One of the many roads Evelia walks alone to get to work
And yet... after all of this, Evelia had the most interesting comment. She said, ¨I was so worried coming back home that my husband and my family would say ´You have to stop working with the Association. It´s too dangerous.´ but thank God they didn´t. They said that things happen in life and we need to think positive, thank God we are alive, and continue on.¨ I thought about how I would struggle with telling a loved one something happened to me here for this very reason as well (So far, so good Mom ;) ), but never had the thought crossed my mind that if someone asked me not to do something that I truly believed in, that I would actually have to listen. (If that were the case, I most likely wouldn´t be here...) We got to talking about the value of life and liberty... what makes people risk their lives for things they believe in and whether it´s possible to live a ¨full life¨ while constantly in a state of fear. While there were many questions left unanswered at the end of our conversation, we agreed that faith in ourselves, our work, a higher power, and the inherent goodness of humanity were essential for a a ¨full life.¨ And really, what more could we ask for?

We are not police officers; we are not doctors. We do not directly save lives, but... we do change them. The women I work with make the lives of those they touch fuller, more aware, stronger, and more empowered. They teach others how to save their own lives. The next time you tell someone, ¨Don´t¨ think about your passion, your life, and all you are blessed with. On behalf of all those women who are unable to do any or all of the things they aspire to, I implore on their behalf: ¨I don´t ask you to come with me, I just ask that you let me go.¨

I have been very lucky to have been raised in open and supportive family that allowed me to reach for the stars. Thank you to all who have shared your concern, I know that it is because you care :) Thank you also to all who have supported me, told me I could, and that even if they didn´t agree, they knew how important this was to me and that they would be there... to me, that is love.

**I promise to reduce the number of sappy posts in the future... or at least try ;)**

Tuesday, September 27, 2011

The Firsts of the Lasts

As I come up on one month left, this week has held many of the firsts of what will be my lasts here in Honduras... and it is hard not to get nostalgic! :)

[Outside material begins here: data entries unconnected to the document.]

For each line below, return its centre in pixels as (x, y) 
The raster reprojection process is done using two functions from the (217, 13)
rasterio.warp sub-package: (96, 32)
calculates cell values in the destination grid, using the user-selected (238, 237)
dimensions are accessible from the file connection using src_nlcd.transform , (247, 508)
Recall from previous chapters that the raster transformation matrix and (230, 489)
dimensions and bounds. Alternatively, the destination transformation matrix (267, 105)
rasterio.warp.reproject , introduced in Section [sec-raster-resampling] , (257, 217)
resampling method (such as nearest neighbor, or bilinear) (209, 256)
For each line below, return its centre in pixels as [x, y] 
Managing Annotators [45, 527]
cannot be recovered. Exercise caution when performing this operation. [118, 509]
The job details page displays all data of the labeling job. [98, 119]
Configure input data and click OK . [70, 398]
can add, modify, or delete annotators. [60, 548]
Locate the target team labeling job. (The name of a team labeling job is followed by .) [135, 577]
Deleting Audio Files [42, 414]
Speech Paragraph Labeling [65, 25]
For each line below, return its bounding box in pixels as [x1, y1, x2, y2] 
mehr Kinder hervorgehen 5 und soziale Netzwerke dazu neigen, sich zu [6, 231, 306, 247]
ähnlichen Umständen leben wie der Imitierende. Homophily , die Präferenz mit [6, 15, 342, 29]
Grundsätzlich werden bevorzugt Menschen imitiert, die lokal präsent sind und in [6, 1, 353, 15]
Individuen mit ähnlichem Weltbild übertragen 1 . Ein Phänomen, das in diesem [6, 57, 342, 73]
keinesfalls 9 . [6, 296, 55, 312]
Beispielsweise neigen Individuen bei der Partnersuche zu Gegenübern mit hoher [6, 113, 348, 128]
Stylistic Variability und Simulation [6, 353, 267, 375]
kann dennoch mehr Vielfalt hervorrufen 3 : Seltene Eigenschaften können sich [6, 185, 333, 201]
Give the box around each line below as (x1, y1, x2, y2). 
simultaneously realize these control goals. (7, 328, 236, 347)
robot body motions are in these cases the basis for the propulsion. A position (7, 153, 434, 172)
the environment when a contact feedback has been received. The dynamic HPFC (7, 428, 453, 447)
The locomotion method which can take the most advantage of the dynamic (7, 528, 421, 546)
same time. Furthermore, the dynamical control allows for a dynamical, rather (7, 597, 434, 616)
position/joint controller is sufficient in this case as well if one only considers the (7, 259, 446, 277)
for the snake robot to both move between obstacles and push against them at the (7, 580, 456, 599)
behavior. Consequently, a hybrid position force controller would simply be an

This past weekend was particularly special as it was the last nutrition volunteer meeting that I would lead. As seems to be the case with most of my technology based workshops, the electricity went out... but we improvised and even found time to work in a quick walk in the International Bible Day parade- (who knew??)
The theme of the workshop was focused on practically using Where There´s No Doctor (the health education bible for rural health workers) in community work. After reviewing how to use a table of contents and index, we set to work with a group example, identifying an illness and it´s treatment by symptoms.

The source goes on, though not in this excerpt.